**PROBLEM DETAILS:**
What is needed is a single figure: how many lines of the records below contain the word "recipes".

────────────────────

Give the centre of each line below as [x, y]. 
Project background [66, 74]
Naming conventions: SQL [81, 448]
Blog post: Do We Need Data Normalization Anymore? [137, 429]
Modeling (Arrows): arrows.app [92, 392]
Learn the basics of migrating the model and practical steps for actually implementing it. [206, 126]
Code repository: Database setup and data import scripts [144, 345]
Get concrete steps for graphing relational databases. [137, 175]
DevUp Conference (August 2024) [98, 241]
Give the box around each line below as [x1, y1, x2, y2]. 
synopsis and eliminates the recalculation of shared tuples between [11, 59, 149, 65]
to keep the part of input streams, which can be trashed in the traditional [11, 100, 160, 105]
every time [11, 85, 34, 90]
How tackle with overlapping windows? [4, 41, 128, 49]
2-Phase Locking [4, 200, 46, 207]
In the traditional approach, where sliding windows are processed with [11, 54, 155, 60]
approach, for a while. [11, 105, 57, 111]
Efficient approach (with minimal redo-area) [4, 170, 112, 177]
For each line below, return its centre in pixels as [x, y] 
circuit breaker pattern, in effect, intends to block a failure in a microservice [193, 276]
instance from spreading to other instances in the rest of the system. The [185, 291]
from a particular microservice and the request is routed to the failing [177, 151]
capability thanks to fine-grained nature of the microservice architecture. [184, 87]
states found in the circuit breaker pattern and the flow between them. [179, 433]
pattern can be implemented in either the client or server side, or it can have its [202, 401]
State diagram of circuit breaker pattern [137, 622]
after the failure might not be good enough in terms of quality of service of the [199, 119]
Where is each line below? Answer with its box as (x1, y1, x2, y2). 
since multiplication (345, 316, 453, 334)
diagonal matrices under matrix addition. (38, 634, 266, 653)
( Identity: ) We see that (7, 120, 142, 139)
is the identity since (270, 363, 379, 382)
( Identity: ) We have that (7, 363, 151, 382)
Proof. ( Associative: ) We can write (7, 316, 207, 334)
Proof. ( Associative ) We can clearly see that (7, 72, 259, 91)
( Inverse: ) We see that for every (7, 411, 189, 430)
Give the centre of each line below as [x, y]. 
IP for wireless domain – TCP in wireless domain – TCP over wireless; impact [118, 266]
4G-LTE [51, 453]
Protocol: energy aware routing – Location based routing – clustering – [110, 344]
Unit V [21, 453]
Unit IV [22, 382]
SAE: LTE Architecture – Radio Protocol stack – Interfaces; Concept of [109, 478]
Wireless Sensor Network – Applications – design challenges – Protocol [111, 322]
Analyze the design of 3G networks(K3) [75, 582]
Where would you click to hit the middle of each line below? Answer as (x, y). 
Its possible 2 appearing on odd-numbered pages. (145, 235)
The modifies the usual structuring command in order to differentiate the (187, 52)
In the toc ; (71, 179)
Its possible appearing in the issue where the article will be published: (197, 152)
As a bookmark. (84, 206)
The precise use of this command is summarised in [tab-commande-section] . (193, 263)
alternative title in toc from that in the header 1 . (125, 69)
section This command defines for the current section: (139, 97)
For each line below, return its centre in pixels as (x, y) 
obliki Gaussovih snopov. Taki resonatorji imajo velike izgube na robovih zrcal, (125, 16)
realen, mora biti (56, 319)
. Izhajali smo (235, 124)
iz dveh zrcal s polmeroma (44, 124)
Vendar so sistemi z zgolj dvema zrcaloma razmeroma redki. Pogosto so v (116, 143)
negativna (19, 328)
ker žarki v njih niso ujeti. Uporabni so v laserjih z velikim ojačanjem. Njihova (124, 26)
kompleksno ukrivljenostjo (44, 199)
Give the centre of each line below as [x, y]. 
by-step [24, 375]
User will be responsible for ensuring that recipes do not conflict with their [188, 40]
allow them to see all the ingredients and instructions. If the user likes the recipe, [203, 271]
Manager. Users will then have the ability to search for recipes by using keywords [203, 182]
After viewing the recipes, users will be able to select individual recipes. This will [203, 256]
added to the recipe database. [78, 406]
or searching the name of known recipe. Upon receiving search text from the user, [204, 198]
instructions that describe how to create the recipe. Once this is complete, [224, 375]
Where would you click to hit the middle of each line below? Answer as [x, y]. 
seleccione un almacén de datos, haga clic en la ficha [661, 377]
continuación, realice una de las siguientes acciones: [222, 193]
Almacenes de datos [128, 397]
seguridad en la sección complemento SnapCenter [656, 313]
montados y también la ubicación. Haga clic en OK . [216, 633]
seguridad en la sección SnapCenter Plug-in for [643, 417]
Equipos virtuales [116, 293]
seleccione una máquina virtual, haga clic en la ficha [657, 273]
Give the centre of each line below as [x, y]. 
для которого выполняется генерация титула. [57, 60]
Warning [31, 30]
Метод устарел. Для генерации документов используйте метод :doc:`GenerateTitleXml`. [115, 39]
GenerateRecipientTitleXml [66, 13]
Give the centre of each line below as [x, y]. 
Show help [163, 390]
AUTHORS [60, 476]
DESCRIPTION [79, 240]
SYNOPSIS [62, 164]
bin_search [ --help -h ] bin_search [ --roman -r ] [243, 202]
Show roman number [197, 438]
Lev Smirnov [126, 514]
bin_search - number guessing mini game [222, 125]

────────────────────

**ANSWER BOX:**
3